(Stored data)

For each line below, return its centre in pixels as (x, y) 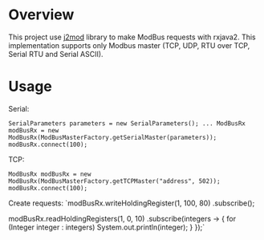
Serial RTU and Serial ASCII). (56, 54)
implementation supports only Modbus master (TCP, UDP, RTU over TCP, (129, 45)
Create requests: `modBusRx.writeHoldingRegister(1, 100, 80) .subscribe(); (132, 203)
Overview (41, 15)
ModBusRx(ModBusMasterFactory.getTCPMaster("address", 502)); (114, 181)
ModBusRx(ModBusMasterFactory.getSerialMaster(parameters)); (113, 137)
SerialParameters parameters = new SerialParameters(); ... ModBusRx (127, 123)
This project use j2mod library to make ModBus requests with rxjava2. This (132, 37)
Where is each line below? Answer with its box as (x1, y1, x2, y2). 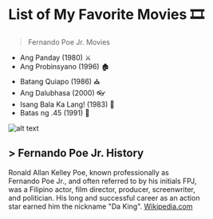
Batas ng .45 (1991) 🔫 (19, 108, 90, 117)
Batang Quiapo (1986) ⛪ (19, 76, 101, 86)
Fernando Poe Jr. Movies (27, 37, 110, 47)
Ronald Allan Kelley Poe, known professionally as (8, 167, 169, 177)
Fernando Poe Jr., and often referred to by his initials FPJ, (8, 176, 197, 186)
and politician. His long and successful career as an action (8, 193, 200, 202)
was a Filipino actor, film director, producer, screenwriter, (8, 184, 195, 194)
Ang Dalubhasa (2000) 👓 (19, 88, 106, 97)
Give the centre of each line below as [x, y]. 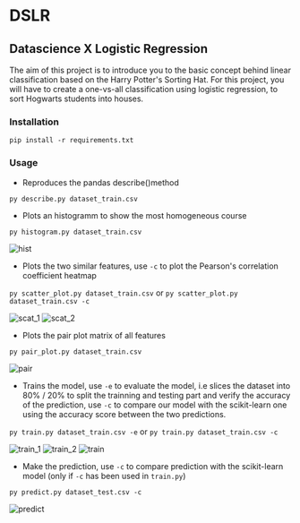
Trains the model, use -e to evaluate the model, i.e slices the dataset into [156, 385]
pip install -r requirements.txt [72, 141]
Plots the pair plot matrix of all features [94, 335]
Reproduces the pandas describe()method [100, 182]
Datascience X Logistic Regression [109, 49]
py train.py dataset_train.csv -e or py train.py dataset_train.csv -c [144, 432]
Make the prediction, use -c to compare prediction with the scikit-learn [153, 466]
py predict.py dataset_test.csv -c [76, 492]
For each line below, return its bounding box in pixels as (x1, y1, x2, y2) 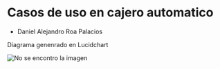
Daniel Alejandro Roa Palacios (17, 27, 102, 36)
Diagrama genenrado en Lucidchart (7, 40, 109, 49)
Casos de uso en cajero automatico (7, 5, 214, 20)
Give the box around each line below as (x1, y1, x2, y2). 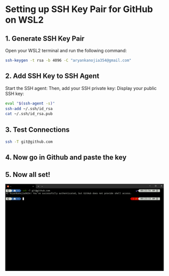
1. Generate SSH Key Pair (5, 34, 84, 43)
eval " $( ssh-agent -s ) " (5, 101, 55, 106)
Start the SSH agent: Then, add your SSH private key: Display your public (5, 85, 157, 91)
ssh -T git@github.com (5, 139, 53, 144)
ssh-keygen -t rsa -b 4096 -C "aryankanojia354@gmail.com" (5, 58, 132, 63)
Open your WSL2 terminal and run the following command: (5, 48, 127, 53)
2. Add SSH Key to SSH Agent (5, 72, 100, 80)
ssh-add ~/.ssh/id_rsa (5, 106, 53, 111)
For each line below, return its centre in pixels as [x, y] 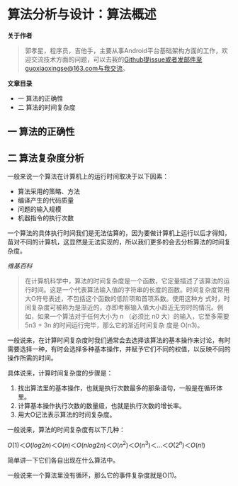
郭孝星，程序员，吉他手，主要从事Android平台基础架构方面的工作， [123, 50]
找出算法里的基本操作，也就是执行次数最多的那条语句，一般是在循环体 [120, 388]
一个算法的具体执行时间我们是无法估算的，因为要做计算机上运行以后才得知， [119, 233]
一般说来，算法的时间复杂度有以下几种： [66, 430]
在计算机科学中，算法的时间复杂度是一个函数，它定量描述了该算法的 [124, 281]
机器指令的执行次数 [46, 218]
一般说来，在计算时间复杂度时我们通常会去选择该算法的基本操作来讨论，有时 [119, 340]
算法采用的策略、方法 [49, 191]
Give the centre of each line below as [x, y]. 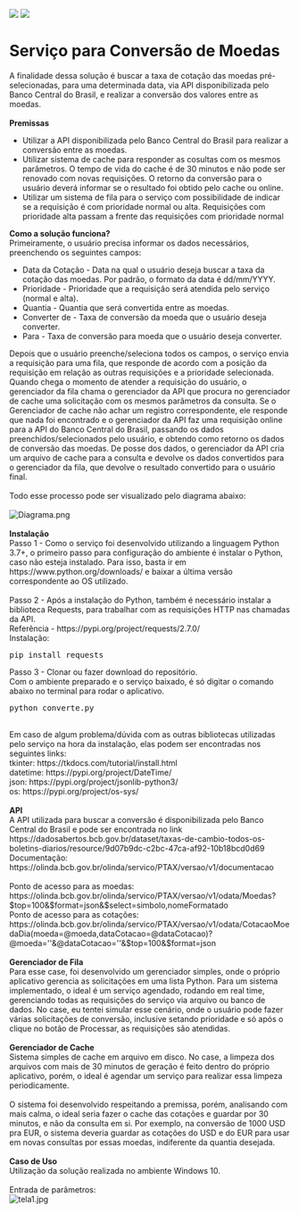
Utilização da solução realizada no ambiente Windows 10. [115, 1170]
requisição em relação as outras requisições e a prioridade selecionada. [141, 372]
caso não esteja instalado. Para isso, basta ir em [98, 561]
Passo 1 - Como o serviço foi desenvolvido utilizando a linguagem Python [144, 543]
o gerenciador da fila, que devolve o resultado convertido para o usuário [142, 467]
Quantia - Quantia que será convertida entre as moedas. [125, 307]
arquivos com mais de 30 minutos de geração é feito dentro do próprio [140, 1066]
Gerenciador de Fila [46, 962]

• _WORK TASK_: Without the images, print all of the lines above exactly.

• _REPLY TO THE TASK_:
For each line below, return its centre in pixels as (x, y) 
Serial RTU and Serial ASCII). (56, 54)
implementation supports only Modbus master (TCP, UDP, RTU over TCP, (129, 45)
Create requests: `modBusRx.writeHoldingRegister(1, 100, 80) .subscribe(); (132, 203)
Overview (41, 15)
ModBusRx(ModBusMasterFactory.getTCPMaster("address", 502)); (114, 181)
ModBusRx(ModBusMasterFactory.getSerialMaster(parameters)); (113, 137)
SerialParameters parameters = new SerialParameters(); ... ModBusRx (127, 123)
This project use j2mod library to make ModBus requests with rxjava2. This (132, 37)
Where is each line below? Answer with its box as (x1, y1, x2, y2). 
Batas ng .45 (1991) 🔫 (19, 108, 90, 117)
Batang Quiapo (1986) ⛪ (19, 76, 101, 86)
Fernando Poe Jr. Movies (27, 37, 110, 47)
Ronald Allan Kelley Poe, known professionally as (8, 167, 169, 177)
Fernando Poe Jr., and often referred to by his initials FPJ, (8, 176, 197, 186)
and politician. His long and successful career as an action (8, 193, 200, 202)
was a Filipino actor, film director, producer, screenwriter, (8, 184, 195, 194)
Ang Dalubhasa (2000) 👓 (19, 88, 106, 97)
Give the centre of each line below as [x, y]. 
Trains the model, use -e to evaluate the model, i.e slices the dataset into [156, 385]
pip install -r requirements.txt [72, 141]
Plots the pair plot matrix of all features [94, 335]
Reproduces the pandas describe()method [100, 182]
Datascience X Logistic Regression [109, 49]
py train.py dataset_train.csv -e or py train.py dataset_train.csv -c [144, 432]
Make the prediction, use -c to compare prediction with the scikit-learn [153, 466]
py predict.py dataset_test.csv -c [76, 492]
For each line below, return its bounding box in pixels as (x1, y1, x2, y2) 
Daniel Alejandro Roa Palacios (17, 27, 102, 36)
Diagrama genenrado en Lucidchart (7, 40, 109, 49)
Casos de uso en cajero automatico (7, 5, 214, 20)
Give the box around each line below as (x1, y1, x2, y2). 
1. Generate SSH Key Pair (5, 34, 84, 43)
eval " $( ssh-agent -s ) " (5, 101, 55, 106)
Start the SSH agent: Then, add your SSH private key: Display your public (5, 85, 157, 91)
ssh -T git@github.com (5, 139, 53, 144)
ssh-keygen -t rsa -b 4096 -C "aryankanojia354@gmail.com" (5, 58, 132, 63)
Open your WSL2 terminal and run the following command: (5, 48, 127, 53)
2. Add SSH Key to SSH Agent (5, 72, 100, 80)
ssh-add ~/.ssh/id_rsa (5, 106, 53, 111)
For each line below, return its centre in pixels as [x, y] 
郭孝星，程序员，吉他手，主要从事Android平台基础架构方面的工作， [123, 50]
找出算法里的基本操作，也就是执行次数最多的那条语句，一般是在循环体 [120, 388]
一个算法的具体执行时间我们是无法估算的，因为要做计算机上运行以后才得知， [119, 233]
一般说来，算法的时间复杂度有以下几种： [66, 430]
在计算机科学中，算法的时间复杂度是一个函数，它定量描述了该算法的 [124, 281]
机器指令的执行次数 [46, 218]
一般说来，在计算时间复杂度时我们通常会去选择该算法的基本操作来讨论，有时 [119, 340]
算法采用的策略、方法 [49, 191]
Give the centre of each line below as [x, y]. 
Utilização da solução realizada no ambiente Windows 10. [115, 1170]
requisição em relação as outras requisições e a prioridade selecionada. [141, 372]
caso não esteja instalado. Para isso, basta ir em [98, 561]
Passo 1 - Como o serviço foi desenvolvido utilizando a linguagem Python [144, 543]
o gerenciador da fila, que devolve o resultado convertido para o usuário [142, 467]
Quantia - Quantia que será convertida entre as moedas. [125, 307]
arquivos com mais de 30 minutos de geração é feito dentro do próprio [140, 1066]
Gerenciador de Fila [46, 962]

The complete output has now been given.